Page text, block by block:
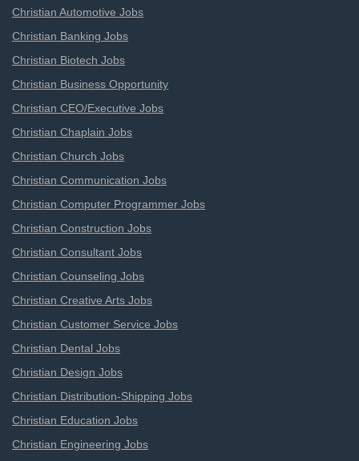
Christian Automotive Jobs
Christian Banking Jobs
Christian Biotech Jobs
Christian Business Opportunity
Christian CEO/Executive Jobs
Christian Chaplain Jobs
Christian Church Jobs
Christian Communication Jobs
Christian Computer Programmer Jobs
Christian Construction Jobs
Christian Consultant Jobs
Christian Counseling Jobs
Christian Creative Arts Jobs
Christian Customer Service Jobs
Christian Dental Jobs
Christian Design Jobs
Christian Distribution-Shipping Jobs
Christian Education Jobs
Christian Engineering Jobs
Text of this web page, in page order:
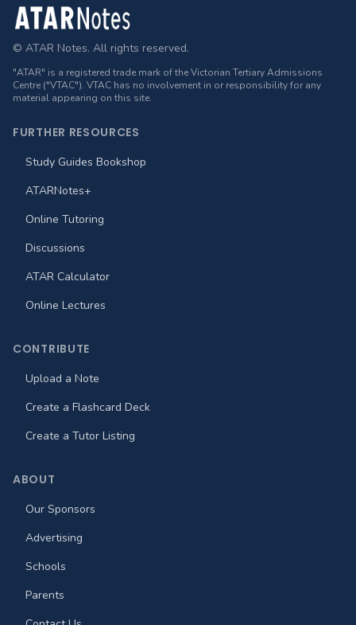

§ §

Retype exactly the lines from the one containing "Christian Church Jobs" through the last line of the records above, both included, and leave out any pictures.

Christian Church Jobs
Christian Communication Jobs
Christian Computer Programmer Jobs
Christian Construction Jobs
Christian Consultant Jobs
Christian Counseling Jobs
Christian Creative Arts Jobs
Christian Customer Service Jobs
Christian Dental Jobs
Christian Design Jobs
Christian Distribution-Shipping Jobs
Christian Education Jobs
Christian Engineering Jobs
Text of this web page, in page order:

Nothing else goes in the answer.